What Australians may not know is that student visa refusals cost the taxpayer tens of millions in dollars, especially when increasing numbers of applications end up going to the Administrative Review Tribunal (ART).
Many of these refusals are overturned and the applicant gets to continue their studies, but others decide not to incur expensive legal fees fighting a case in the ART and return to their own country.
This helps the government to reduce immigration numbers, but it's hardly an efficient or fair method of regulating numbers - particularly where the initial fee for a student visa is the world's most expensive, at $1600.
What we need now is certainty about the future direction of international education, and student visa numbers.
We need to know what a returned Labor government plans to do, and if they will fully implement their Migration Strategy, as they promised at the start of their tenure.
At present when it comes to an offshore strategy, education agents are telling prospective students there is no certainty nor is there a plan.
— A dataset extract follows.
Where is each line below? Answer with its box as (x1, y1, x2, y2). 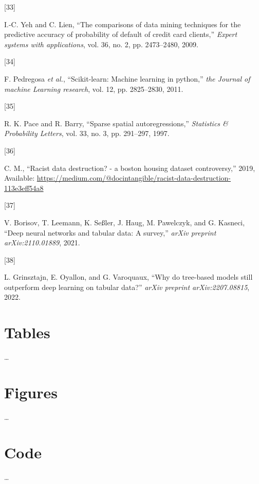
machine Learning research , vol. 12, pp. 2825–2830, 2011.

Places for the points tested skilled migration program have been reduced so drastically, that what is currently in place is akin to a lottery system.
From the Coalition we need more realistic immigration targets that acknowledge the reality of our skills shortage and economic importance of the international education sector.
The current pledge from a Coalition government to reduce permanent migration by 25 per cent to 140,000 for two years is unsustainable, economically risky, and unachievable.
We'd like to see the next government pledge to introduce self-regulation of said education agents and to ensure there are clear barriers to entry for shonky education providers who bring nothing but disrepute to the industry.
Ultimately, further consultation is required with all areas of the international education sector, and we need clear, realistic and transparent solutions.
We need concrete plans and policy that won't be changed constantly in an ad hoc, reactionary fashion.
Rather, we need a government that will set realistic goals for education agents to help them recruit students for Australia.
But these solutions can only be reached when government consults with those who are working at the coalface.
Then, we can truly find the middle path that Australia urgently needs to take, which will help to re-establish our reputation as a global education destination of choice and ensure the long-term viability of the sector.
- Melanie Macfarlane is the executive director of the International Student Education Agents Association.